Non-opioid drug use (four trials; low quality evidence): Non-opioid drug use was significantly more likely in patients with naltrexone implants than those taking oral naltrexone (RR 1.23, 95% CI 1.01 to 1.51; one trial). There were no statistically significant differences between naltrexone implants and other comparators.
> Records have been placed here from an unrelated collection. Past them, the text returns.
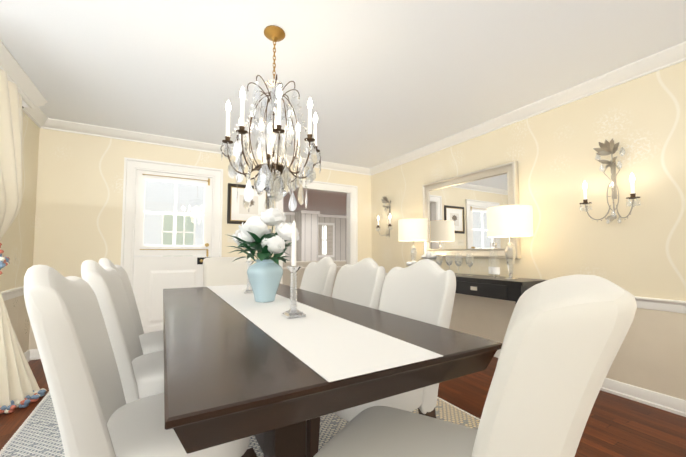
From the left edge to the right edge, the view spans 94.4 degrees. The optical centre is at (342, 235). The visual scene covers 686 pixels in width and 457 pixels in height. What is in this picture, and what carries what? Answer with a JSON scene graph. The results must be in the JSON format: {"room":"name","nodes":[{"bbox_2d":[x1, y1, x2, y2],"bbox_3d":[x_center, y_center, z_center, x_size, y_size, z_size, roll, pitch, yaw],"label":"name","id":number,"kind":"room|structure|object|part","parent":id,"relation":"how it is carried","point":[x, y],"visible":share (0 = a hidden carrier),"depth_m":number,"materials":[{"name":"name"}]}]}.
{"room":"dining room","nodes":[
{"label":"dining room","id":0,"kind":"room"},
{"bbox_2d":[0,112,39,352],"bbox_3d":[-1.916,-0.099,0.974,0.120,2.430,5.060,2,-3,-30],"label":"wall","id":1,"kind":"structure","parent":0,"point":[17,242],"depth_m":2.95,"materials":[{"name":"paint"}]},
{"bbox_2d":[1,286,23,300],"bbox_3d":[-2.797,0.500,2.647,0.028,0.082,1.230,2,-3,-30],"label":"trim","id":2,"kind":"structure","parent":1,"relation":"attached to","point":[12,293],"depth_m":2.74,"materials":[{"name":"white paint"}]},
{"bbox_2d":[0,69,46,413],"bbox_3d":[-1.711,-0.028,1.145,0.407,2.302,3.620,2,-3,-30],"label":"curtain","id":3,"kind":"object","parent":1,"relation":"hanging from","point":[19,387],"visible":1,"depth_m":2.18,"materials":[{"name":"beige fabric"}]},
{"bbox_2d":[0,40,50,129],"bbox_3d":[-1.812,-1.248,1.162,0.187,0.115,4.940,2,-3,-30],"label":"crown molding","id":4,"kind":"structure","parent":1,"relation":"attached to","point":[33,97],"depth_m":2.55,"materials":[{"name":"white paint"}]},
{"bbox_2d":[24,349,31,361],"bbox_3d":[-1.884,1.069,1.000,0.022,0.100,4.940,2,-3,-30],"label":"baseboard","id":5,"kind":"structure","parent":1,"relation":"attached to","point":[28,353],"depth_m":3.11,"materials":[{"name":"white paint"}]},
{"bbox_2d":[29,128,371,349],"bbox_3d":[-1.351,0.073,4.268,4.360,2.430,0.120,2,-3,-30],"label":"wall","id":6,"kind":"structure","parent":0,"point":[79,203],"depth_m":3.45,"materials":[{"name":"paint"}]},
{"bbox_2d":[31,349,40,359],"bbox_3d":[-2.779,1.190,3.317,0.697,0.100,0.022,2,-3,-30],"label":"baseboard","id":7,"kind":"structure","parent":6,"relation":"attached to","point":[35,353],"depth_m":3.15,"materials":[{"name":"white paint"}]},
{"bbox_2d":[120,157,222,289],"bbox_3d":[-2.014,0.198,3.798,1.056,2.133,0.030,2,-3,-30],"label":"door frame","id":8,"kind":"structure","parent":6,"relation":"attached to","point":[131,165],"depth_m":3.69,"materials":[{"name":"white paint"}]},
{"bbox_2d":[132,170,212,333],"bbox_3d":[-2.022,0.251,3.801,0.826,2.001,0.102,2,-3,-30],"label":"door","id":9,"kind":"structure","parent":6,"relation":"in","point":[155,273],"depth_m":3.76,"materials":[{"name":"white paint"}]},
{"bbox_3d":[-1.998,-0.208,3.815,0.730,1.066,0.062,2,-3,-30],"label":"dutch door hardware","id":10,"kind":"part","parent":9,"relation":"part of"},
{"bbox_2d":[51,119,370,175],"bbox_3d":[-1.307,-1.098,4.241,3.930,0.094,0.078,2,-3,-30],"label":"crown molding","id":11,"kind":"structure","parent":6,"relation":"attached to","point":[58,125],"depth_m":3.77,"materials":[{"name":"white paint"}]},
{"bbox_2d":[227,233,234,241],"bbox_3d":[-1.423,0.032,4.149,0.165,0.118,0.020,2,-3,-30],"label":"switch plate","id":12,"kind":"object","parent":6,"relation":"attached to","point":[229,239],"visible":0.35,"depth_m":4.13,"materials":[{"name":"beige plastic"}]},
{"bbox_2d":[227,183,268,224],"bbox_3d":[-1.262,-0.411,4.260,0.548,0.527,0.026,2,-3,-30],"label":"picture frame","id":13,"kind":"object","parent":6,"relation":"attached to","point":[238,212],"visible":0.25,"depth_m":4.21,"materials":[{"name":"black painted wood"},{"name":"glass"},{"name":"paper"}]},
{"bbox_2d":[231,187,265,220],"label":"print","id":14,"kind":"object","parent":13,"relation":"attached to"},
{"bbox_2d":[275,177,357,283],"bbox_3d":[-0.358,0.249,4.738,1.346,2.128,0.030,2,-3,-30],"label":"door frame","id":15,"kind":"structure","parent":6,"relation":"attached to","point":[353,189],"depth_m":5.04,"materials":[{"name":"white paint"}]},
{"bbox_2d":[293,211,318,260],"bbox_3d":[-1.259,0.413,10.792,0.630,2.430,0.670,2,-3,-30],"label":"wall","id":16,"kind":"structure","parent":0,"point":[307,241],"depth_m":10.53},
{"bbox_2d":[284,215,346,260],"bbox_3d":[-2.430,0.404,10.616,10.120,2.430,0.120,2,-3,-30],"label":"wall","id":17,"kind":"structure","parent":0,"point":[340,223],"depth_m":11.83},
{"bbox_2d":[283,222,334,257],"bbox_3d":[-1.578,0.142,11.073,2.860,1.260,0.090,2,-3,-30],"label":"window","id":18,"kind":"structure","parent":17,"relation":"in","point":[323,240],"depth_m":11.60,"materials":[{"name":"white paint"}]},
{"bbox_2d":[318,225,332,254],"bbox_3d":[-1.543,0.139,11.011,2.700,1.100,0.044,2,-3,-30],"label":"shutters","id":19,"kind":"object","parent":18,"relation":"attached to","point":[329,239],"visible":0.29,"depth_m":11.56,"materials":[{"name":"beige wood"}]},
{"bbox_2d":[283,210,346,217],"bbox_3d":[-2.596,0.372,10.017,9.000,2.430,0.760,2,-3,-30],"label":"crown molding","id":20,"kind":"structure","parent":17,"relation":"attached to","point":[315,212],"depth_m":10.95,"materials":[{"name":"white paint"}]},
{"bbox_2d":[0,356,685,456],"bbox_3d":[0.471,1.391,5.063,11.500,0.120,14.500,2,-3,-30],"label":"floor","id":21,"kind":"structure","parent":0,"point":[617,426],"depth_m":2.01,"materials":[{"name":"brown wood"}]},
{"bbox_2d":[0,391,479,456],"bbox_3d":[-0.499,1.159,1.887,2.501,0.013,3.450,2,-3,-30],"label":"rug","id":22,"kind":"object","parent":21,"relation":"on","point":[37,434],"visible":0.15,"depth_m":1.89,"materials":[{"name":"grey fabric"}]},
{"bbox_2d":[81,260,163,403],"bbox_3d":[-0.946,0.630,1.615,0.630,1.016,0.481,2,-3,-29],"label":"chair","id":23,"kind":"object","parent":22,"relation":"on","point":[141,375],"visible":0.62,"depth_m":1.42,"materials":[{"name":"grey fabric"}]},
{"bbox_2d":[98,258,163,354],"bbox_3d":[-1.215,0.653,2.068,0.630,1.016,0.481,2,-3,-31],"label":"chair","id":24,"kind":"object","parent":22,"relation":"on","point":[150,342],"visible":0.12,"depth_m":2.07,"materials":[{"name":"grey fabric"}]},
{"bbox_2d":[24,265,256,456],"bbox_3d":[-0.651,0.601,1.066,0.630,1.016,0.481,2,-3,-32],"label":"chair","id":25,"kind":"object","parent":22,"relation":"on","point":[96,415],"visible":0.83,"depth_m":0.89,"materials":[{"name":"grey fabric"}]},
{"bbox_2d":[203,257,251,286],"bbox_3d":[-1.109,0.719,3.158,0.497,0.999,0.688,2,-3,-30],"label":"head chair","id":26,"kind":"object","parent":22,"relation":"on","point":[220,271],"visible":0.17,"depth_m":3.29,"materials":[{"name":"beige fabric"}]},
{"bbox_2d":[300,257,336,296],"bbox_3d":[-0.381,0.673,2.438,0.630,1.016,0.481,2,-3,-29],"label":"chair","id":27,"kind":"object","parent":22,"relation":"on","point":[318,277],"visible":0.31,"depth_m":2.53,"materials":[{"name":"grey fabric"}]},
{"bbox_2d":[163,284,501,456],"bbox_3d":[-0.469,0.770,1.804,0.980,0.755,2.333,2,-3,-30],"label":"table","id":28,"kind":"object","parent":22,"relation":"on","point":[238,364],"visible":0.88,"depth_m":0.94,"materials":[{"name":"brown wood"}]},
{"bbox_2d":[242,251,253,292],"bbox_3d":[-0.693,0.193,2.350,0.088,0.453,0.088,2,-3,-30],"label":"candlestick","id":29,"kind":"object","parent":28,"relation":"on","point":[247,290],"visible":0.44,"depth_m":2.33,"materials":[{"name":"clear glass"}]},
{"bbox_2d":[225,207,298,302],"bbox_3d":[-0.497,0.111,1.941,0.447,0.574,0.449,2,-3,-30],"label":"vase","id":30,"kind":"object","parent":28,"relation":"on","point":[251,235],"visible":0.98,"depth_m":1.87,"materials":[{"name":"blue ceramic"}]},
{"bbox_2d":[281,221,305,318],"bbox_3d":[-0.230,0.148,1.483,0.088,0.453,0.088,2,-3,-30],"label":"candlestick","id":31,"kind":"object","parent":28,"relation":"on","point":[294,312],"visible":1,"depth_m":1.47,"materials":[{"name":"clear glass"}]},
{"bbox_2d":[332,258,384,309],"bbox_3d":[-0.082,0.646,1.922,0.630,1.016,0.481,2,-3,-31],"label":"chair","id":32,"kind":"object","parent":22,"relation":"on","point":[361,282],"visible":0.27,"depth_m":2.03,"materials":[{"name":"grey fabric"}]},
{"bbox_2d":[306,259,455,456],"bbox_3d":[0.195,0.625,1.526,0.630,1.016,0.481,2,-3,-30],"label":"chair","id":33,"kind":"object","parent":22,"relation":"on","point":[423,290],"visible":0.5,"depth_m":1.53,"materials":[{"name":"grey fabric"}]},
{"bbox_2d":[314,274,636,456],"bbox_3d":[0.272,0.597,0.825,0.688,0.999,0.497,-2,-3,30],"label":"head chair","id":34,"kind":"object","parent":22,"relation":"on","point":[564,337],"visible":1,"depth_m":0.54,"materials":[{"name":"beige fabric"}]},
{"bbox_2d":[282,260,346,296],"bbox_3d":[-0.327,0.934,6.087,2.450,0.900,0.975,2,-3,-30],"label":"sofa","id":35,"kind":"object","parent":21,"relation":"on","point":[300,273],"visible":0.02,"depth_m":5.39,"materials":[{"name":"beige fabric"}]},
{"bbox_2d":[455,273,545,302],"bbox_3d":[1.226,0.835,3.414,0.410,0.820,1.700,2,-3,-30],"label":"console","id":36,"kind":"object","parent":21,"relation":"on","point":[495,287],"visible":0.4,"depth_m":2.86,"materials":[{"name":"black paint"}]},
{"bbox_2d":[406,261,415,265],"bbox_3d":[0.829,0.376,3.850,0.121,0.141,0.126,2,-3,-30],"label":"flowers","id":37,"kind":"object","parent":36,"relation":"on","point":[410,263],"visible":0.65,"depth_m":3.81,"materials":[{"name":"white plant"}]},
{"bbox_2d":[398,218,427,261],"bbox_3d":[0.886,0.113,3.995,0.375,0.680,0.370,2,-3,-30],"label":"lamp","id":38,"kind":"object","parent":36,"relation":"on","point":[413,229],"visible":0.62,"depth_m":3.85,"materials":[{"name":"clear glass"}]},
{"bbox_3d":[0.884,-0.064,4.003,0.370,0.265,0.370,2,-3,-30],"label":"lamp shade","id":39,"kind":"part","parent":38,"relation":"part of","materials":[{"name":"beige fabric"}]},
{"bbox_2d":[419,249,441,266],"bbox_3d":[1.026,0.302,3.764,0.230,0.279,0.198,2,-3,-30],"label":"ice bucket","id":40,"kind":"object","parent":36,"relation":"on","point":[429,255],"visible":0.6,"depth_m":3.69,"materials":[{"name":"white metal"}]},
{"bbox_2d":[435,253,442,264],"bbox_3d":[1.097,0.318,3.609,0.085,0.232,0.085,3,-4,-41],"label":"wine glass","id":41,"kind":"object","parent":36,"relation":"on","point":[437,256],"depth_m":3.60,"materials":[{"name":"clear glass"}]},
{"bbox_2d":[442,253,451,267],"bbox_3d":[1.172,0.312,3.496,0.085,0.232,0.085,3,-4,-41],"label":"wine glass","id":42,"kind":"object","parent":36,"relation":"on","point":[449,262],"depth_m":3.51,"materials":[{"name":"clear glass"}]},
{"bbox_2d":[451,253,462,274],"bbox_3d":[1.230,0.305,3.375,0.085,0.232,0.085,3,-4,-41],"label":"wine glass","id":43,"kind":"object","parent":36,"relation":"on","point":[451,253],"depth_m":3.39,"materials":[{"name":"clear glass"}]},
{"bbox_2d":[462,253,473,275],"bbox_3d":[1.305,0.300,3.263,0.085,0.232,0.085,3,-4,-41],"label":"wine glass","id":44,"kind":"object","parent":36,"relation":"on","point":[472,263],"depth_m":3.25,"materials":[{"name":"clear glass"}]},
{"bbox_2d":[488,243,499,277],"bbox_3d":[1.458,0.237,3.067,0.076,0.336,0.158,0,-3,8],"label":"water bottles","id":45,"kind":"object","parent":36,"relation":"on","point":[494,270],"visible":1,"depth_m":3.02,"materials":[{"name":"clear glass"}]},
{"bbox_2d":[486,205,533,279],"bbox_3d":[1.518,0.056,2.884,0.375,0.680,0.370,2,-3,-30],"label":"lamp","id":46,"kind":"object","parent":36,"relation":"on","point":[506,221],"visible":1,"depth_m":2.75,"materials":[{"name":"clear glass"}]},
{"bbox_3d":[1.516,-0.122,2.892,0.370,0.265,0.370,2,-3,-30],"label":"lamp shade","id":47,"kind":"part","parent":46,"relation":"part of","materials":[{"name":"beige fabric"}]},
{"bbox_2d":[0,0,685,215],"bbox_3d":[0.471,-1.155,5.195,11.500,0.120,14.500,2,-3,-30],"label":"ceiling","id":48,"kind":"structure","parent":0,"point":[378,82],"depth_m":2.25,"materials":[{"name":"white paint"}]},
{"bbox_2d":[221,25,320,210],"bbox_3d":[-0.425,-0.716,1.946,0.590,1.095,0.590,2,-3,-30],"label":"chandelier","id":49,"kind":"object","parent":48,"relation":"hanging from","point":[271,170],"visible":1,"depth_m":1.85,"materials":[{"name":"clear glass"}]},
{"bbox_2d":[371,61,685,399],"bbox_3d":[1.771,0.010,3.064,0.120,2.430,5.060,2,-3,-30],"label":"wall","id":50,"kind":"structure","parent":0,"point":[640,251],"depth_m":2.52,"materials":[{"name":"paint"}]},
{"bbox_2d":[376,196,392,237],"bbox_3d":[0.646,-0.283,4.785,0.155,0.634,0.372,2,-3,-30],"label":"sconce","id":51,"kind":"object","parent":50,"relation":"attached to","point":[384,199],"visible":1,"depth_m":4.81,"materials":[{"name":"silver metal"}]},
{"bbox_2d":[422,161,520,258],"bbox_3d":[1.370,-0.222,3.609,0.052,0.950,1.270,2,-3,-30],"label":"mirror","id":52,"kind":"object","parent":50,"relation":"attached to","point":[455,211],"visible":0.67,"depth_m":3.55,"materials":[{"name":"silver metal"}]},
{"bbox_2d":[429,174,508,248],"bbox_3d":[1.381,-0.221,3.615,0.004,0.760,1.080,2,-3,-30],"label":"mirror glass","id":53,"kind":"object","parent":52,"relation":"attached to","point":[457,210],"depth_m":3.59,"materials":[{"name":"white"}]},
{"bbox_2d":[371,41,685,175],"bbox_3d":[1.655,-1.156,3.128,0.078,0.094,4.940,2,-3,-30],"label":"crown molding","id":54,"kind":"structure","parent":50,"relation":"attached to","point":[650,64],"depth_m":2.73,"materials":[{"name":"white paint"}]},
{"bbox_2d":[385,273,685,313],"bbox_3d":[1.391,0.548,3.556,0.028,0.082,3.782,2,-3,-30],"label":"trim","id":55,"kind":"structure","parent":50,"relation":"attached to","point":[677,306],"depth_m":2.17,"materials":[{"name":"white paint"}]},
{"bbox_2d":[494,349,685,416],"bbox_3d":[1.394,1.201,3.524,0.022,0.100,3.782,2,-3,-30],"label":"baseboard","id":56,"kind":"structure","parent":50,"relation":"attached to","point":[671,404],"depth_m":2.23,"materials":[{"name":"white paint"}]},
{"bbox_2d":[579,138,640,223],"bbox_3d":[2.006,-0.407,2.392,0.155,0.634,0.372,2,-3,-30],"label":"sconce","id":57,"kind":"object","parent":50,"relation":"attached to","point":[607,148],"visible":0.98,"depth_m":2.41,"materials":[{"name":"silver metal"}]},
{"label":"outside","id":58,"kind":"structure","parent":0,"visible":0},
{"bbox_2d":[144,180,203,244],"bbox_3d":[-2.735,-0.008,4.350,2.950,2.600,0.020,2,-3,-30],"label":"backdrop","id":59,"kind":"structure","parent":58,"point":[169,196],"depth_m":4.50,"materials":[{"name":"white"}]},
{"bbox_2d":[161,211,195,244],"bbox_3d":[-2.323,0.364,4.466,0.420,1.390,0.050,2,-3,-30],"label":"window","id":60,"kind":"structure","parent":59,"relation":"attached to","point":[179,225],"depth_m":4.50,"materials":[{"name":"glass"}]},
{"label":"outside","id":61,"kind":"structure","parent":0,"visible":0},
{"bbox_2d":[322,226,325,253],"bbox_3d":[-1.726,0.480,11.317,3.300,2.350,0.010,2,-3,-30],"label":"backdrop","id":62,"kind":"structure","parent":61,"point":[324,238],"depth_m":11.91,"materials":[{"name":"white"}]}
]}
Adverse events (moderate quality evidence): Patients with naltrexone implants were significantly more likely than those with placebo implants to report surgical site-related adverse events (RR 4.68, 95% CI 1.63 to 13.44; three trials; Ι²=0%). There were no statistically significant adverse events possibly related to treatment when naltrexone implants were compared with placebo implants (one trial) or oral naltrexone (two trials; Ι²=0%).
Further results (including those incorporating the non-randomised studies) for opioid/non-opioid drug overdose and mortality, were reported in the paper.
No evidence of publication bias was found.